I don't see your "reversed order" argument though... If you trace the ray in the opposite direction, it already changes sign and effectively traces the rays in the same sort of order you'd want. This seems to boil down to whether you think the occluder is close to tmin or tmax (so in this case near the light or near the surface instead of the other way around).
p.s. Can we think of other cases with tmax = positive-infinity where you want "any hit"? Direct lighting from an environment map sampling came to mind for me (which sounds less goofy than "you should care about this for the all important directional lights"). It's an interesting claim that one of us should test out (might suggest doing Smits style traversal for all shadow rays that you know have tmax = positive-infinity).
____
That's where I left our email exchange. I believe Solomon sums it up nicely, it's really a matter of whether you think the occluder is closer to the hit point or the light. I suspect for a typical scene the answer is indeed "it's closer to the hit point" in most scenes, as people tend to place lights "out there" and not inside complex geometric enclosures.
Thinking about it today, I believe this area deserves further study and testing. Solomon notes that when a ray hits a box, there's a logic error of thinking of the ray's interval is entering and exiting the box. There are four states for ray/box: ray entering (but not leaving) the box, ray exiting, ray fully enclosed, and ray entering and exiting (call it "piercing"). For fully enclosed and piercing, the order of testing the children for shadow rays shouldn't matter, at least in theory (it might matter due to the nature of the scene itself). For rays that enter a box, it's certainly true that testing the nearer child box will be more efficient: either the ray hits something, which is more likely to be in the closer box, or is unoccluded, in which case order doesn't matter. Conversely, if a ray starts inside a box and is exiting it, the "far" box should be tested first.
However, this "exiting" case is likely to be the norm early on for a ray leaving a hit point and traveling towards a light. It starts at an object which is deeply buried in the BVH, so starts inside many boxes and exits these boxes. So this sort of case gives the opposite to what Solomon was finding, it says that a "closer" box (first along the ray direction) should be tested after the "farther" box, since the ray origin itself is more likely to be beyond the "closer" box.

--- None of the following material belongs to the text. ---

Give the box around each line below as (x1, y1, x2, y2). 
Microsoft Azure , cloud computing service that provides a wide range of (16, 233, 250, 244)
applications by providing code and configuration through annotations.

Anyway, this is an interesting area to think about. Typically we test a ray against a box and get a boolean back, hit or miss. Perhaps also using the three important states - entering, exiting, inside/piercing - along with the directional plane we can gain a bit more efficiency for shadow rays. Alternately, as is often the case with such optimizations, the additional complication of computing and using the state may outweigh the benefits. Another possibility is that the theory is correct ("exiting shadow rays should test the far box first"), but in actual scenes the rule doesn't work in practice, due to the nature of how such scenes are constructed.
back to contents
Here's the idea for a ray tracer: a ray is traversing a bounding volume hierarchy. We open a parent box and try child box 1 and box 2, in that order. Box 2 has an object that blocks the ray (or is the closest intersected object, for eye rays). The idea of branch prediction is simply: let's try box 2 first from now on, since it was a winner last time and so looks more likely to terminate the search earlier. Ideally you'd want every parent, grandparent, etc., up the hierarchy to be tested first in future testing, since their child was the one that stopped the ray and so should get tested first. Doing all this reordering for the whole chain of parents is way too much work due to a single ray's result, I believe.

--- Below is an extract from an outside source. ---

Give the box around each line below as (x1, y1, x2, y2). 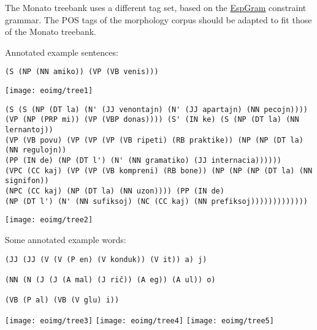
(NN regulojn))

One variant that is less expensive is to make a note of the last "second box" that is tested. That is, you're going down the hierarchy, opening boxes that are hit and testing box 1 and box 2. Any time you test box 2, make note of the parent box - not in a list, just save the pointer to that parent, replacing any previous parent whose second box was tested. At the end of testing, if a ray hit an object, then go modify the parent box (if any) you noted along the way. This was the last parent box where its second child box was found to be useful, one where you wish you had tested this box first instead of second. Swap the parent's box 1 and box 2. In the future, the "useful" box 2 will now be tested first.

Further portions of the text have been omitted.